### Records shown
━━━━━━━━
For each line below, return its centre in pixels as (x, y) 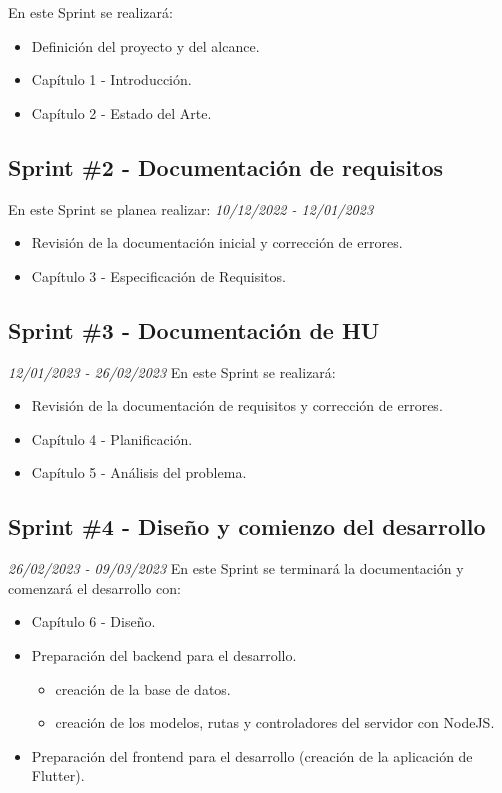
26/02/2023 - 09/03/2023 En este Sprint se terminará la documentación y (236, 568)
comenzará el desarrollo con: (94, 587)
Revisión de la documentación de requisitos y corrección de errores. (237, 405)
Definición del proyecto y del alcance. (145, 45)
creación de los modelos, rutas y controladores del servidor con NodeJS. (275, 722)
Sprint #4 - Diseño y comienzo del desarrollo (247, 526)
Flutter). (58, 775)
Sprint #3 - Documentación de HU (194, 329)
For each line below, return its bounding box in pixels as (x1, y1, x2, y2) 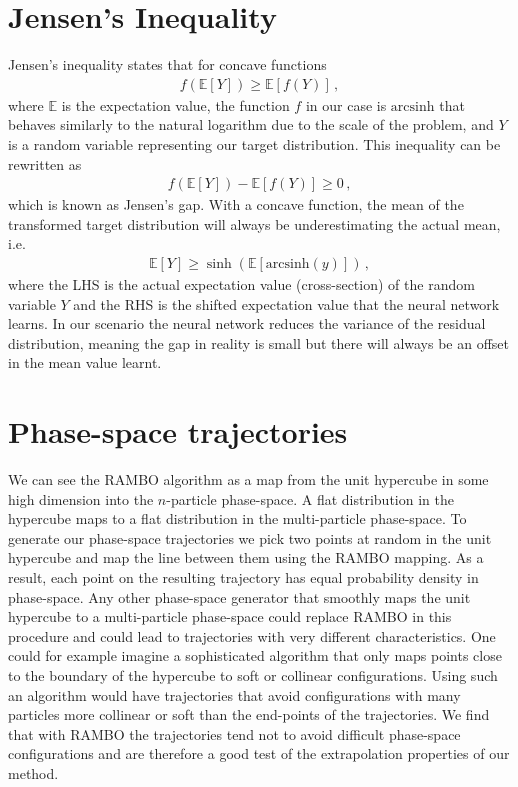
━━━━━━━━
### What you are asked to do
Throughout the records above, find the lines in which the word "Sprint" appears and return them.

### Task output
26/02/2023 - 09/03/2023 En este Sprint se terminará la documentación y (236, 568)
Sprint #4 - Diseño y comienzo del desarrollo (247, 526)
Sprint #3 - Documentación de HU (194, 329)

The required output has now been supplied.